SOURCE INFORMATION:
■ ■ ■ ■ ■

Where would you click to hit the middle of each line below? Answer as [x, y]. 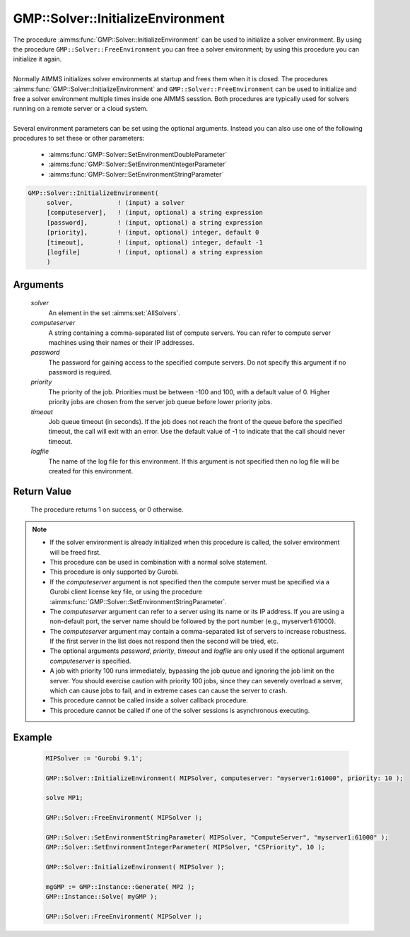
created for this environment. [91, 471]
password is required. [80, 372]
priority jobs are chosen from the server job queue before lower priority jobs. [160, 402]
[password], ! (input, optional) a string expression [154, 222]
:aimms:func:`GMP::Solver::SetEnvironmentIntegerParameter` [138, 164]
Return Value [42, 491]
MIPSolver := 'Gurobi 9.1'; [94, 758]
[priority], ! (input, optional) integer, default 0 [153, 232]
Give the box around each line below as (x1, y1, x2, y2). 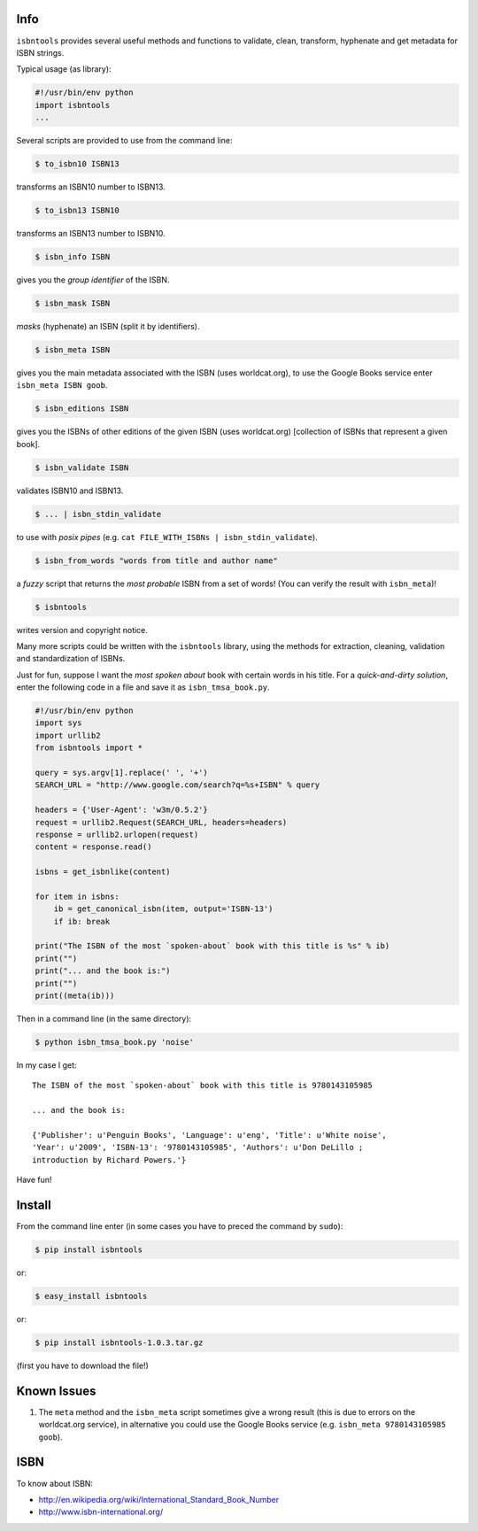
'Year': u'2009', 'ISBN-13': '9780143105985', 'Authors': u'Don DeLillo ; (32, 1142, 364, 1153)
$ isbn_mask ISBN (35, 298, 111, 308)
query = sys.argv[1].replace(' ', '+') (35, 768, 208, 778)
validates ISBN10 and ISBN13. (16, 485, 124, 496)
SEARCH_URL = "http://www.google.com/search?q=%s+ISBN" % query (35, 780, 320, 790)
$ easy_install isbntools (35, 1291, 148, 1301)
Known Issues (16, 1383, 96, 1398)
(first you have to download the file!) (16, 1360, 150, 1371)
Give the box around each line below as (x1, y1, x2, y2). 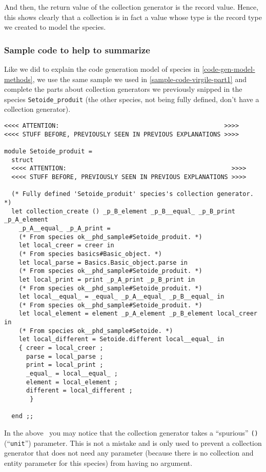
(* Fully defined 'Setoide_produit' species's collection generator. (11, 190, 254, 198)
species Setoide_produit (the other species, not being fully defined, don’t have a (4, 93, 259, 104)
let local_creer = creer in (18, 242, 114, 249)
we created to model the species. (4, 22, 106, 32)
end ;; (11, 412, 34, 420)
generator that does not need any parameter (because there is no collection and (4, 447, 254, 458)
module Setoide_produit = (4, 148, 92, 155)
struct (11, 156, 34, 164)
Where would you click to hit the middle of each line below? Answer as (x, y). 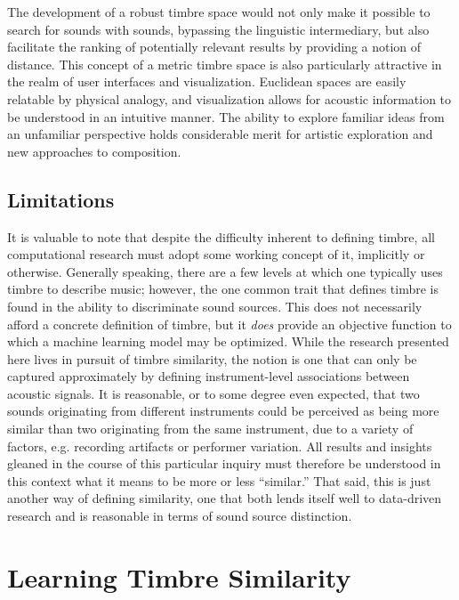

■ ■ ■ ■ ■

THE TASK: Reproduce the listing above from the line that contains "password is required. [80, 372]" through its final line, exactly and with nothing added. Omit the images.

TASK RESPONSE:
password is required. [80, 372]
priority jobs are chosen from the server job queue before lower priority jobs. [160, 402]
[password], ! (input, optional) a string expression [154, 222]
:aimms:func:`GMP::Solver::SetEnvironmentIntegerParameter` [138, 164]
Return Value [42, 491]
MIPSolver := 'Gurobi 9.1'; [94, 758]
[priority], ! (input, optional) integer, default 0 [153, 232]
Give the box around each line below as (x1, y1, x2, y2). 
'Year': u'2009', 'ISBN-13': '9780143105985', 'Authors': u'Don DeLillo ; (32, 1142, 364, 1153)
$ isbn_mask ISBN (35, 298, 111, 308)
query = sys.argv[1].replace(' ', '+') (35, 768, 208, 778)
validates ISBN10 and ISBN13. (16, 485, 124, 496)
SEARCH_URL = "http://www.google.com/search?q=%s+ISBN" % query (35, 780, 320, 790)
$ easy_install isbntools (35, 1291, 148, 1301)
Known Issues (16, 1383, 96, 1398)
(first you have to download the file!) (16, 1360, 150, 1371)
Give the box around each line below as (x1, y1, x2, y2). 
(* Fully defined 'Setoide_produit' species's collection generator. (11, 190, 254, 198)
species Setoide_produit (the other species, not being fully defined, don’t have a (4, 93, 259, 104)
let local_creer = creer in (18, 242, 114, 249)
we created to model the species. (4, 22, 106, 32)
end ;; (11, 412, 34, 420)
generator that does not need any parameter (because there is no collection and (4, 447, 254, 458)
module Setoide_produit = (4, 148, 92, 155)
struct (11, 156, 34, 164)
Where would you click to hit the middle of each line below? Answer as (x, y). 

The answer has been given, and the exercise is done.